男朋友陈峰还没回来,屋子里静悄悄的,只有电视机开着,播放着无聊的广告,纯粹是为了让屋里有点声音。
她百无聊赖地划拉着手机,忽然,那个橙色的购物软件图标上冒出了一个红色的数字1。
她心里有点奇怪,自己最近没买东西啊。
点进去一看,消息居然来自那个已经被她举报了的卖水果的店铺。
她的心猛地往下一沉。
“呵呵,找到你了。你住在云景小区七栋三单元1204室,对吧?”
消息是半个小时前发来的,状态显示着“已读”。
林月觉得浑身的血液好像一下子冻住了,从脚底心升起一股寒气,直冲天灵盖。
她握着手机的手开始不受控制地颤抖。
那个卖家,难道真的找上门来了?
事情还得从差不多二十天前说起。
那天她在手机上瞎逛,看到这个店铺在推送助农的水果。
她其实不太爱吃桃子,但看描述说得挺感人,想着果农不容易,就顺手下了一单,也算支持一下。

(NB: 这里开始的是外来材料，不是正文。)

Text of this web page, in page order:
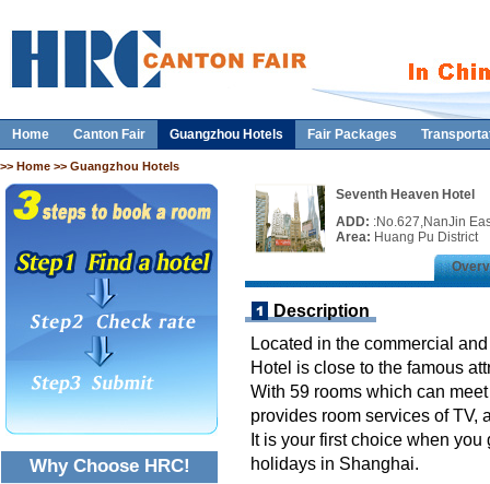
Home Canton Fair Guangzhou Hotels Fair Packages
>> Home >> Guangzhou Hotels
Why Choose HRC!
Seventh Heaven Hotel
ADD: :No.627,NanJin
Area: Huang Pu District
Description
Located in the commercial
Hotel is close to the famous
With 59 rooms which can
provides room services of TV,
It is your first choice when
holidays in Shanghai.
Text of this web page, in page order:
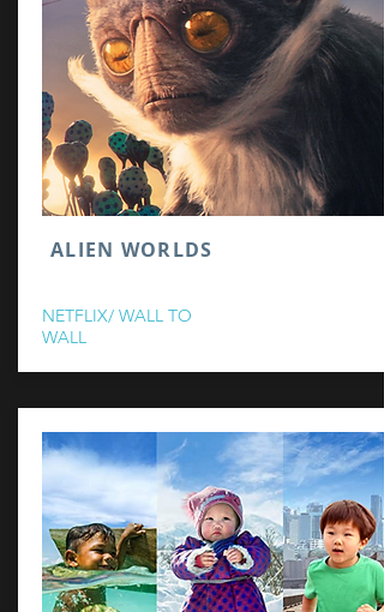
ALIEN WORLDS
NETFLIX/ WALL TO
WALL
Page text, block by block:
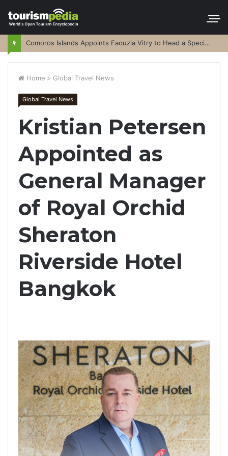
Comoros Islands Appoints Faouzia Vitry to Head a Special Purpose Vehicle
Home > Global Travel News
Global Travel News
Kristian Petersen
Appointed as
General Manager
of Royal Orchid
Sheraton
Riverside Hotel
Bangkok
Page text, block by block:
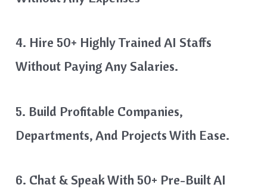
4. Hire 50+ Highly Trained AI Staffs
Without Paying Any Salaries.
5. Build Profitable Companies,
Departments, And Projects With Ease.
6. Chat & Speak With 50+ Pre-Built AI
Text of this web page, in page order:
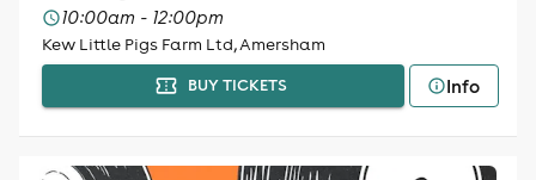
10:00am - 12:00pm
Kew Little Pigs Farm Ltd, Amersham
BUY TICKETS Info

谁知道收到货的时候,还没打开纸箱,就闻到一股酸臭腐烂的味道。
拆开一看,整箱桃子几乎没一个好的,全都软烂流水,把包装的纸壳都浸透了。
她当时就火冒三丈,立刻联系卖家要求退货退款。
结果卖家的态度极其恶劣,一口咬定生鲜产品售出不退,还讽刺她假好心,买了又退,让他们亏钱。
林月一怒之下,拍了照片,写了一大段控诉的话,直接给了差评。
可是,她清楚地记得,自己填写的收货地址只到小区门口的快递驿站,根本没有写具体的楼栋和门牌号。
这个人,到底是怎么知道她家住哪儿的?
一股巨大的恐惧瞬间攥紧了她的心脏。
她像弹簧一样从沙发上蹦起来,冲到门口,手忙脚乱地把门反锁,又检查了一遍门锁是否牢固。
然后,她背靠着冰冷的防盗门,慢慢地滑坐到地上。
屋子里灯火通明,所有能开的灯她都打开了,可她还是觉得黑暗的角落里,好像有一双眼睛在死死地盯着她。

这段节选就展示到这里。